Deputy Mayor of Warsaw
- In office 20 September 2016 – 3 July 2026
- President: Hanna Gronkiewicz-Waltz (until 2016) Rafał Trzaskowski (since 2016)

Personal details
- Born: Renata Maria Stanowska 20 September 1970 (age 55) Czchów
- Party: Civic Coalition
- Alma mater: University of Warsaw
- Awards: Bronze Cross of Merit Medal of the Commission of National Education 80th Anniversary of the Warsaw Uprising Commemorative Medal

= Renata Kaznowska =

Polish government official (born 1970)

Renata Marta Kaznowska (née Stanowska, born 20 September 1970 in Czchów) is a Polish government official who served as the Deputy Mayor of the Capital City of Warsaw from 2016 to 2026.

==Biography==
She graduated from public administration at the University of Warsaw and has completed a postgraduate programme in European Union Studies at the SGH Warsaw School of Economics, a postgraduate programme in EU Structural Funds at the Faculty of Law of Cardinal Stefan Wyszyński University in Warsaw, and an Executive Master of Business Administration (EMBA) at the Higher School of Management.

She has worked in the local government administration of the Capital City of Warsaw since 1994. From 2003 to 2015, she was Director of the Public Spaces Authority, managing 300 hectares of public space in the city centre (parks, squares, public spaces, roads and an area inscribed on the UNESCO World Heritage List). Among others, she was responsible for the regeneration of the Krasiński Garden, which sparked protests due to the felling of several hundred trees without consultation with local residents.

Between 2015 and 2016, she was Chair of the Board of Palace of Culture and Science sp. z o.o. From 20 September 2016 to 22 November 2018, she served as Deputy Mayor of Warsaw to Hanna Gronkiewicz-Waltz, overseeing the institutions responsible for transport and road infrastructure: the Public Transport Authority, Warsaw Metro, Warsaw Trams, Warsaw Rapid Urban Railway, and the Municipal Bus Services, as well as the Municipal Water Supply and Sewerage Company and the Office for Sport and Recreation.

On 23 November 2018, she was appointed Deputy Mayor of the Capital City of Warsaw by Rafał Trzaskowski. Initially, she was responsible for matters relating to education and housing policy, and oversaw the capital’s Conservator of Monuments and the Office for Sport and Recreation. Following the dismissal of Paweł Rabiej from the post of Deputy Mayor in 2020, she took over his responsibilities, including the health portfolio.

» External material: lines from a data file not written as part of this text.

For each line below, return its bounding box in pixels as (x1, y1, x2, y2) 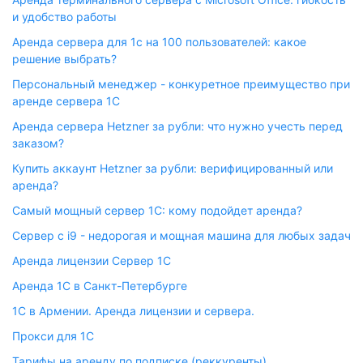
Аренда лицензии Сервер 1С (12, 254, 171, 267)
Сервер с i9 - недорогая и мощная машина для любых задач (12, 228, 351, 242)
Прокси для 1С (12, 329, 94, 343)
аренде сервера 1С (12, 94, 120, 108)
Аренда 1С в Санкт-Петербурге (12, 279, 187, 293)
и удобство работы (12, 10, 117, 23)
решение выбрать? (12, 52, 117, 66)
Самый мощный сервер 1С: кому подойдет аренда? (12, 203, 302, 217)
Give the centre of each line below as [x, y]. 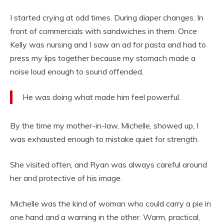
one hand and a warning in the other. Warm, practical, [105, 217]
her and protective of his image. [66, 178]
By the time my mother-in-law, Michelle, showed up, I [104, 126]
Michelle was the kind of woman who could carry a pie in [110, 204]
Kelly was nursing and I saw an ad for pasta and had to [108, 45]
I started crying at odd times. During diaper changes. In [107, 18]
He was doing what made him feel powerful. [101, 97]
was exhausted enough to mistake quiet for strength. [104, 139]
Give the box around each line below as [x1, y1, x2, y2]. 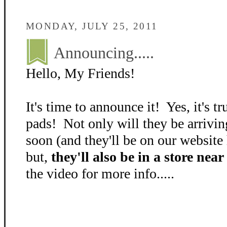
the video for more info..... [26, 166, 174, 181]
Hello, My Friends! [26, 65, 135, 81]
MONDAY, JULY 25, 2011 [26, 21, 158, 31]
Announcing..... [54, 44, 154, 62]
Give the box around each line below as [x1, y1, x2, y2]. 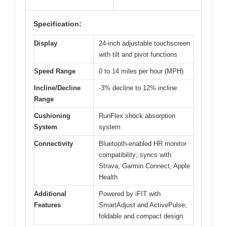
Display [34, 39, 57, 47]
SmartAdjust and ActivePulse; [99, 201, 187, 209]
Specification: [33, 19, 82, 28]
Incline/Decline [34, 84, 81, 92]
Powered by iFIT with [99, 190, 161, 198]
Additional [34, 190, 66, 198]
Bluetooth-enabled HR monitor [99, 139, 186, 147]
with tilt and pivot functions [99, 50, 177, 58]
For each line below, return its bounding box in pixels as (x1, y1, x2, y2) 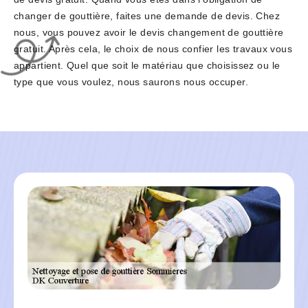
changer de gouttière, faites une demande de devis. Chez (14, 10, 280, 22)
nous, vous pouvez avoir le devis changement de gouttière (14, 27, 284, 38)
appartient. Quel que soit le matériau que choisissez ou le (14, 60, 280, 71)
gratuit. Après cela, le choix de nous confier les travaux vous (14, 43, 293, 55)
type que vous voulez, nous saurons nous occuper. (14, 76, 249, 88)
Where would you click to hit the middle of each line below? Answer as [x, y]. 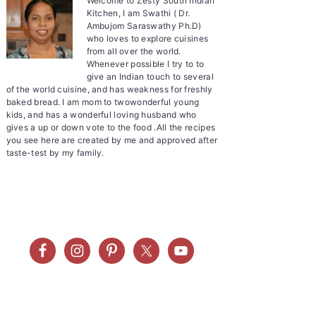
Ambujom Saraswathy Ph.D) [144, 25]
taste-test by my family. [55, 152]
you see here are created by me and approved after [112, 140]
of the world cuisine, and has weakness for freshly [109, 89]
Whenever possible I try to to [145, 63]
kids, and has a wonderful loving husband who [101, 114]
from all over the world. [134, 51]
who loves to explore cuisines [147, 38]
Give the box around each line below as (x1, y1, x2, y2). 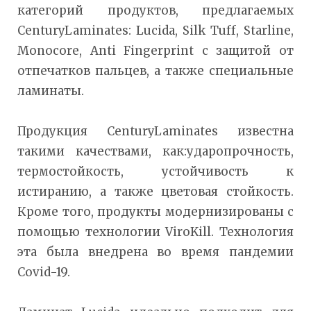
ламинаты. (17, 83, 84, 99)
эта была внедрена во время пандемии (17, 244, 294, 260)
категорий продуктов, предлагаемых (17, 2, 294, 18)
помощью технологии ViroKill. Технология (17, 224, 294, 239)
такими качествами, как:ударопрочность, (17, 143, 294, 159)
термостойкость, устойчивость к (17, 163, 294, 179)
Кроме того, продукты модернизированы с (17, 203, 294, 219)
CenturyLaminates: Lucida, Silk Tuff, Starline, (17, 22, 294, 38)
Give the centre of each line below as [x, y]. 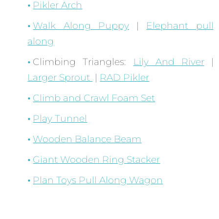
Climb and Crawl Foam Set [94, 98]
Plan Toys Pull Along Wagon [98, 180]
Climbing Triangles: [83, 62]
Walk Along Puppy [81, 26]
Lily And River [169, 62]
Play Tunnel [60, 119]
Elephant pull [180, 26]
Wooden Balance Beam [87, 139]
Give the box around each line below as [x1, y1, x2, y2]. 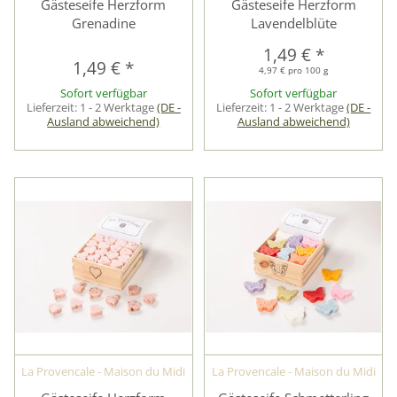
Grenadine [71, 14, 136, 33]
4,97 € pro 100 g [259, 64, 329, 77]
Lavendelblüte [250, 14, 337, 33]
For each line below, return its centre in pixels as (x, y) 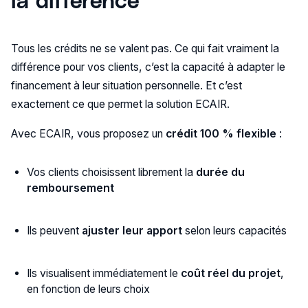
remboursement (71, 188)
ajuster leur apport (132, 231)
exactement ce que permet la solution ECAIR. (120, 104)
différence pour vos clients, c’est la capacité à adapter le (148, 67)
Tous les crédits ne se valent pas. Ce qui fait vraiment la (145, 49)
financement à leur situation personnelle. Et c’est (126, 86)
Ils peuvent (55, 231)
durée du (221, 173)
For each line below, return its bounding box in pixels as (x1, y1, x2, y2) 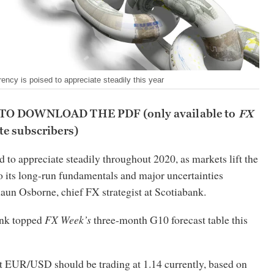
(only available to (140, 107, 239, 120)
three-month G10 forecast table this (91, 212, 248, 227)
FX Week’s (44, 212, 91, 227)
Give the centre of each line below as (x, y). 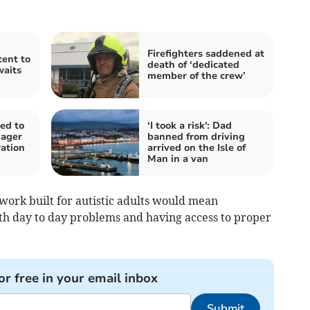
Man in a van (178, 158)
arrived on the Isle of (197, 147)
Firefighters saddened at (206, 53)
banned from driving (196, 136)
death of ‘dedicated (193, 64)
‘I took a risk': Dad (190, 125)
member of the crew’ (197, 75)
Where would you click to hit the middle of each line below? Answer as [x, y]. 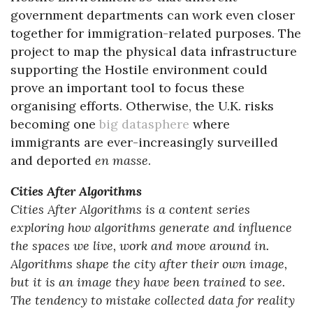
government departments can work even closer [153, 15]
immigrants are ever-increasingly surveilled [144, 142]
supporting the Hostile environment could [139, 69]
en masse [122, 160]
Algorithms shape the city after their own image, [149, 263]
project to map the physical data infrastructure [154, 51]
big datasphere [144, 124]
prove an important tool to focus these [128, 87]
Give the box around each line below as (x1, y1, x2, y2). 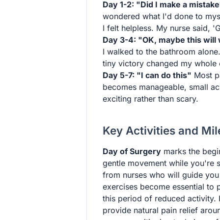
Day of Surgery (103, 146, 161, 156)
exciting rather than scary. (103, 94, 198, 104)
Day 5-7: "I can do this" (103, 70, 192, 81)
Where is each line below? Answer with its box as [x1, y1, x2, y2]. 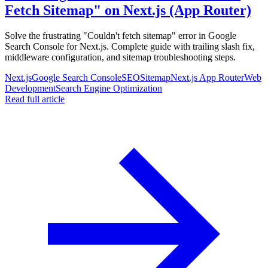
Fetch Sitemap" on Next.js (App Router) [5, 2, 251, 18]
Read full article [5, 93, 65, 104]
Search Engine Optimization [56, 83, 162, 93]
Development [5, 83, 56, 93]
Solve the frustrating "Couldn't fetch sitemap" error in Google [5, 30, 236, 41]
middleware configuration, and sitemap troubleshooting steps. [5, 51, 236, 62]
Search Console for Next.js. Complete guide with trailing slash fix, [5, 41, 255, 51]
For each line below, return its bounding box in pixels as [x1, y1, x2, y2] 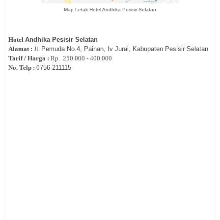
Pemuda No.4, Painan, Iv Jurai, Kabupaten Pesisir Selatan [41, 45, 208, 53]
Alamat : [8, 45, 32, 53]
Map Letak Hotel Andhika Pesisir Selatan [64, 6, 156, 12]
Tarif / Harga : [8, 55, 51, 62]
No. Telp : [8, 64, 36, 72]
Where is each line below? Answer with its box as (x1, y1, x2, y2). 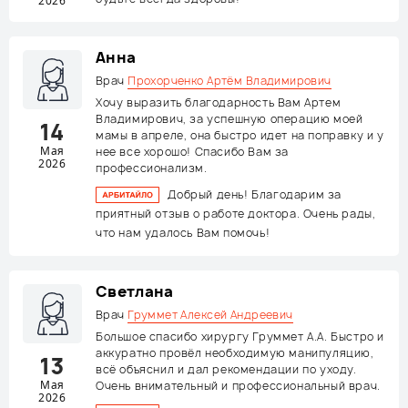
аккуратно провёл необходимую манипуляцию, (96, 345, 374, 361)
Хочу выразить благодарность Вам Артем (96, 95, 342, 110)
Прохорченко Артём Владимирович (127, 73, 331, 88)
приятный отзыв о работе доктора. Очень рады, (96, 206, 376, 221)
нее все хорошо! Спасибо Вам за (96, 144, 290, 159)
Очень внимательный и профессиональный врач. (96, 378, 381, 393)
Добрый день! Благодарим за (168, 187, 342, 202)
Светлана (96, 281, 174, 301)
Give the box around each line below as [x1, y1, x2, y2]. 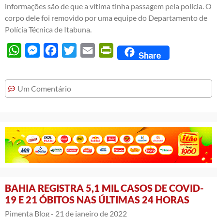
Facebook [58, 46, 91, 55]
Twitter [77, 46, 101, 55]
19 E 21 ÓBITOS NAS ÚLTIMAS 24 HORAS [5, 193, 189, 205]
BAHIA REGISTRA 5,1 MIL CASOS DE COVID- [5, 182, 203, 194]
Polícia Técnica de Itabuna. [5, 25, 92, 34]
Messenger [40, 46, 77, 55]
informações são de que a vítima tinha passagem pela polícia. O [5, 1, 212, 11]
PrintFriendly [113, 46, 158, 55]
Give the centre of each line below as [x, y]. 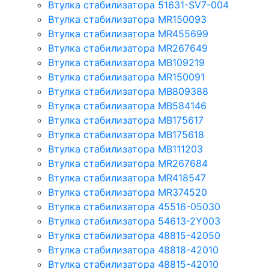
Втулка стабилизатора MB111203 [125, 149]
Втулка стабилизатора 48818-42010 [133, 250]
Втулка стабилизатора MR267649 [128, 48]
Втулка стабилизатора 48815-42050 [134, 235]
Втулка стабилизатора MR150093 [127, 19]
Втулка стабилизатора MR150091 [126, 77]
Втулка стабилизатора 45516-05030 [134, 207]
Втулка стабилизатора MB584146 [127, 106]
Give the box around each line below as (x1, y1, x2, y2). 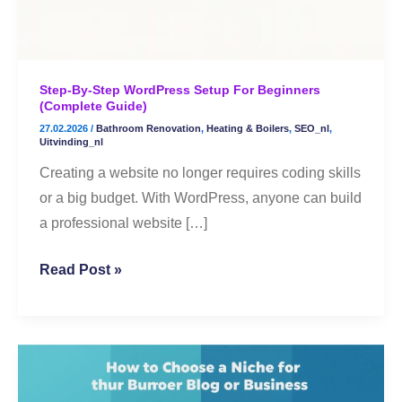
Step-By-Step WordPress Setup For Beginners (39, 83, 320, 98)
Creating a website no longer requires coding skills (39, 164, 361, 180)
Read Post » (39, 261, 122, 277)
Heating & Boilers (206, 122, 289, 134)
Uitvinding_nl (39, 135, 103, 147)
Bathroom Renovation (96, 122, 201, 134)
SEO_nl (294, 122, 329, 134)
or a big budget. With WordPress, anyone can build (39, 189, 362, 205)
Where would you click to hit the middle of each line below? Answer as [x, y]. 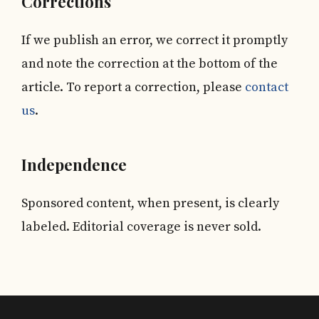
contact [267, 87]
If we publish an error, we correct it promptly [155, 40]
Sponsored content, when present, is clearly [150, 204]
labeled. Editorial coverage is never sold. [141, 227]
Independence [74, 165]
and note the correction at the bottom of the [150, 63]
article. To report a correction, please [133, 87]
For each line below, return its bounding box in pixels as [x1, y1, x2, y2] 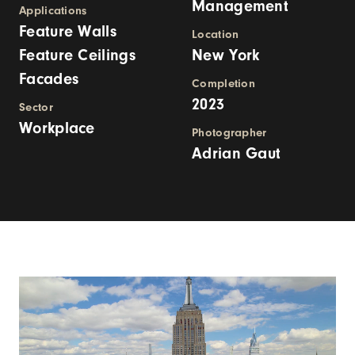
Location [192, 28, 239, 41]
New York [192, 46, 260, 64]
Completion [192, 77, 255, 90]
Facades [19, 70, 79, 88]
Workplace [19, 119, 95, 137]
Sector [19, 101, 53, 114]
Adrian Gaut [192, 144, 281, 162]
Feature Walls [19, 22, 116, 40]
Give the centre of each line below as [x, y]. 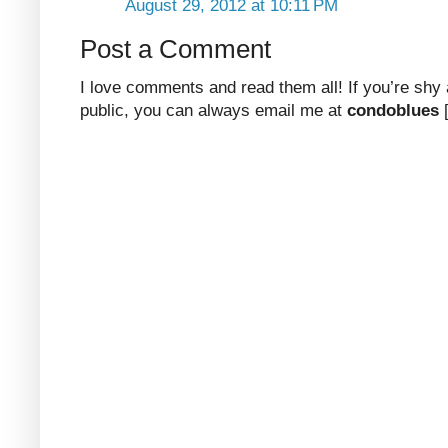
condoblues [393, 110]
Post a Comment [175, 48]
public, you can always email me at [213, 110]
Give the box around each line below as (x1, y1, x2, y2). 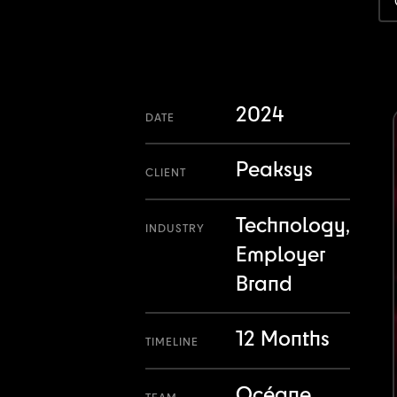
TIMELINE (145, 338, 198, 348)
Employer (236, 245, 325, 266)
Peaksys (236, 161, 313, 181)
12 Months (236, 331, 330, 350)
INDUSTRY (145, 223, 205, 235)
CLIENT (145, 168, 186, 179)
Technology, (236, 216, 350, 237)
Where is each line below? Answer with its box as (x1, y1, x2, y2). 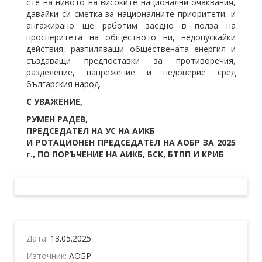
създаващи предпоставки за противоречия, (26, 55, 236, 67)
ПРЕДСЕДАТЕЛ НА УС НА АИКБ (26, 125, 155, 137)
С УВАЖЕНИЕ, (26, 96, 82, 108)
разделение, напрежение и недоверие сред (26, 67, 236, 78)
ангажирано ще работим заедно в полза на (26, 20, 236, 32)
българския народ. (26, 78, 101, 90)
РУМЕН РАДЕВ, (26, 113, 88, 125)
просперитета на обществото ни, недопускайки (26, 32, 236, 43)
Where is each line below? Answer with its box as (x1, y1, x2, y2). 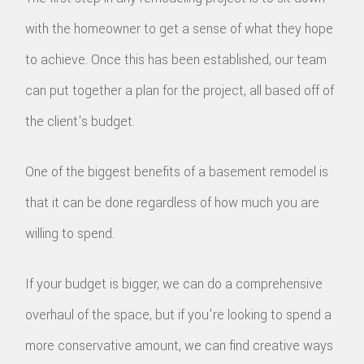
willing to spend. (25, 223, 115, 243)
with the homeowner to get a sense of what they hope (25, 19, 334, 38)
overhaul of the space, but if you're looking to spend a (25, 305, 332, 324)
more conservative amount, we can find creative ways (25, 336, 334, 355)
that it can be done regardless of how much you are (25, 193, 320, 212)
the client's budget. (25, 111, 136, 131)
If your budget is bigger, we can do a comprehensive (25, 274, 323, 293)
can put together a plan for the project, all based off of (25, 80, 335, 100)
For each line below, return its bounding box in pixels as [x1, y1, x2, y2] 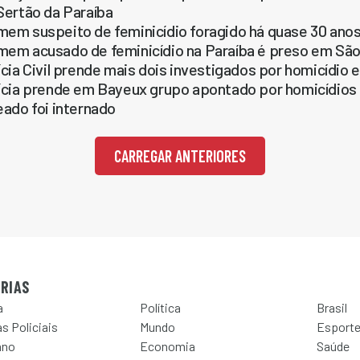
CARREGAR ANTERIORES [114, 146, 246, 166]
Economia [140, 338, 195, 354]
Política [140, 300, 181, 315]
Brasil [317, 300, 347, 315]
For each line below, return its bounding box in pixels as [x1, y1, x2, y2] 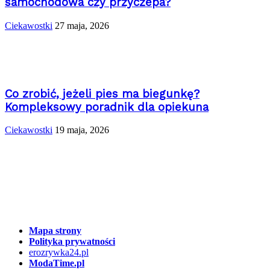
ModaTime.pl [29, 257, 84, 268]
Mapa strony [29, 225, 81, 236]
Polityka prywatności [29, 236, 115, 246]
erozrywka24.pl [29, 246, 89, 257]
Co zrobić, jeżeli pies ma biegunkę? [5, 87, 199, 101]
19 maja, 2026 [55, 125, 109, 136]
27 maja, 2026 [55, 20, 109, 31]
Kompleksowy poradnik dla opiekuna [5, 100, 209, 114]
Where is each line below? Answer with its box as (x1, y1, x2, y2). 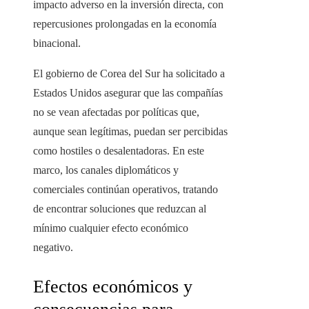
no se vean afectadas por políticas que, (33, 106, 199, 119)
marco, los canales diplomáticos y (33, 164, 179, 177)
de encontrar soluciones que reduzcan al (33, 203, 206, 215)
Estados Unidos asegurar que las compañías (33, 87, 223, 99)
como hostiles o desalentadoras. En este (33, 145, 204, 157)
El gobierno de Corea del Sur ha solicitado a (33, 68, 225, 80)
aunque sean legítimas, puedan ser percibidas (33, 126, 228, 138)
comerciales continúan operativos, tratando (33, 183, 218, 196)
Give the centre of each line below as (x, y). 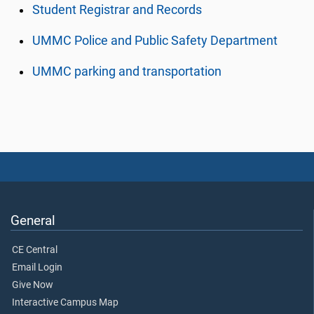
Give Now (33, 285)
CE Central (35, 250)
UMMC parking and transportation (127, 71)
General (33, 221)
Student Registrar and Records (117, 10)
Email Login (37, 268)
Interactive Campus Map (65, 303)
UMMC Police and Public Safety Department (155, 41)
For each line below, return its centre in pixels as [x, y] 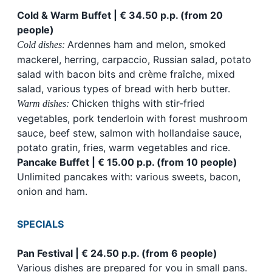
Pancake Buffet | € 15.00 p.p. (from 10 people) [127, 162]
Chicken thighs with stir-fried [138, 104]
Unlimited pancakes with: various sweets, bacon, [129, 177]
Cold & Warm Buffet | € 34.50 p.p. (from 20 [120, 15]
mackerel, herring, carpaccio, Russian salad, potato [134, 60]
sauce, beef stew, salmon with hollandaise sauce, [129, 133]
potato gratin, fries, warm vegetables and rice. [124, 148]
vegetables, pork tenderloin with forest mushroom [132, 119]
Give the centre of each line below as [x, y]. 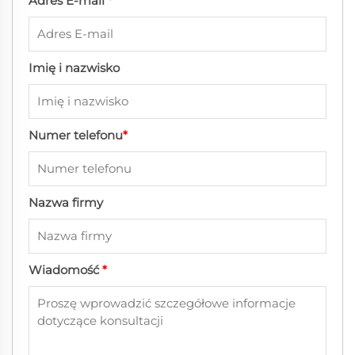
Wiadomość [65, 270]
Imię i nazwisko [74, 68]
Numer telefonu [76, 135]
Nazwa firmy [66, 202]
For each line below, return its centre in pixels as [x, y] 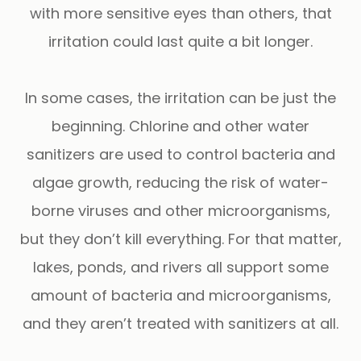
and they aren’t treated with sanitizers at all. [180, 323]
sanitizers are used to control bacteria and [180, 154]
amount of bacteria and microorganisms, [180, 295]
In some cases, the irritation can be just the [180, 98]
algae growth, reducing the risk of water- [180, 182]
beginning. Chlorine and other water [180, 126]
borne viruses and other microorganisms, [180, 210]
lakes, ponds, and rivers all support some [180, 267]
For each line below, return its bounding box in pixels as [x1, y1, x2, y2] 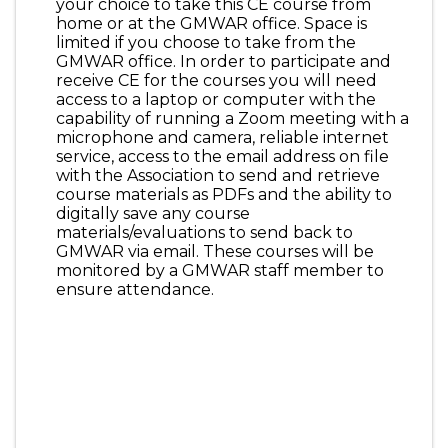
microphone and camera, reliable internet [56, 128, 389, 147]
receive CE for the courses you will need [56, 71, 377, 90]
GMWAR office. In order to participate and [56, 52, 391, 71]
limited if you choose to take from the [56, 33, 356, 52]
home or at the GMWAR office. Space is [56, 14, 367, 33]
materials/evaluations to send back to [56, 223, 353, 242]
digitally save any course [56, 204, 250, 223]
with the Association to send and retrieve [56, 166, 380, 185]
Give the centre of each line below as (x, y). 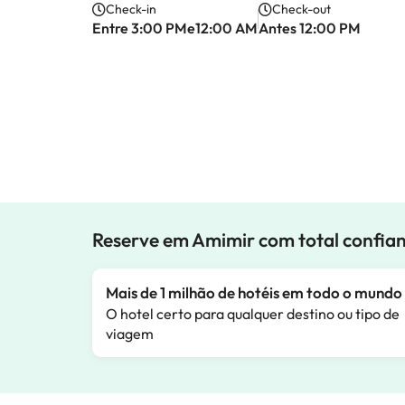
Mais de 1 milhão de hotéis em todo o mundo (254, 292)
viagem (130, 334)
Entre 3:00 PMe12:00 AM (175, 28)
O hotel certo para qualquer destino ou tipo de (253, 314)
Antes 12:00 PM (310, 28)
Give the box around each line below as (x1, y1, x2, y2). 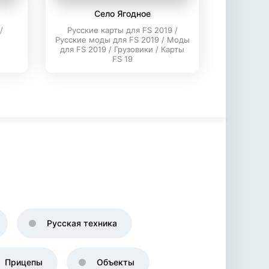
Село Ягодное (94, 8, 151, 19)
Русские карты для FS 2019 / (67, 25, 178, 35)
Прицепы (5, 257, 43, 267)
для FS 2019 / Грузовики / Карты (60, 44, 184, 54)
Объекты (97, 257, 134, 267)
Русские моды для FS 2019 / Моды (55, 35, 190, 44)
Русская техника (47, 218, 117, 228)
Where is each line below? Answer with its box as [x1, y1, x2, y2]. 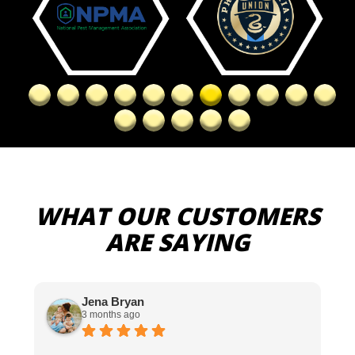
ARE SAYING [105, 226, 250, 259]
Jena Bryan [82, 294, 144, 308]
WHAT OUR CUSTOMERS [35, 200, 320, 233]
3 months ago [82, 308, 140, 320]
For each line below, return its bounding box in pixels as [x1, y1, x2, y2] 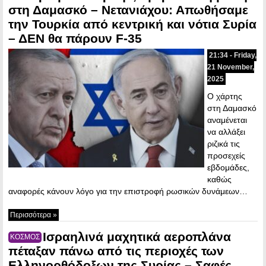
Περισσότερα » [10, 210, 57, 219]
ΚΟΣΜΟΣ [10, 232, 40, 241]
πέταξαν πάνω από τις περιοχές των [8, 243, 224, 258]
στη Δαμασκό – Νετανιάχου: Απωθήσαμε [8, 2, 248, 17]
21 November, [207, 62, 254, 71]
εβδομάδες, [207, 162, 249, 172]
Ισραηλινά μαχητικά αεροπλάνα [43, 229, 231, 243]
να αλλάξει [207, 126, 245, 137]

During her term of office, which began in 2024, she managed, on behalf of the Mayor, matters relating to architecture, spatial development and mobility policy, education, healthcare and health policy, sport and recreation, and the administration of the City Council, overseeing the Office of Education, the Office of Health Policy, the Office of the City Council of Warsaw and the Office of Sport and Recreation.

On 3 July 2026, she resigned from her post as Deputy Mayor of the Capital City of Warsaw.

She sits on the supervisory board of Metro Warszawskie. She also sat on the supervisory board of the Municipal Investment Implementation Company.

She is a member of the Civic Coalition.

==Personal life==
She is married and has one son, Szymon.

==Awards==
- Bronze Cross of Merit (2011);
- Medal of the Commission of National Education (2026);
- Jean-Paul-L'Allier Prize for Heritage;
- Silver Medal ‘For Services to the Engineering Corps’ of the Polish Armed Forces;
- Honorary Gold Badge of the Society of Friends of Warsaw;
- 80th Anniversary of the Warsaw Uprising Commemorative Medal (2024).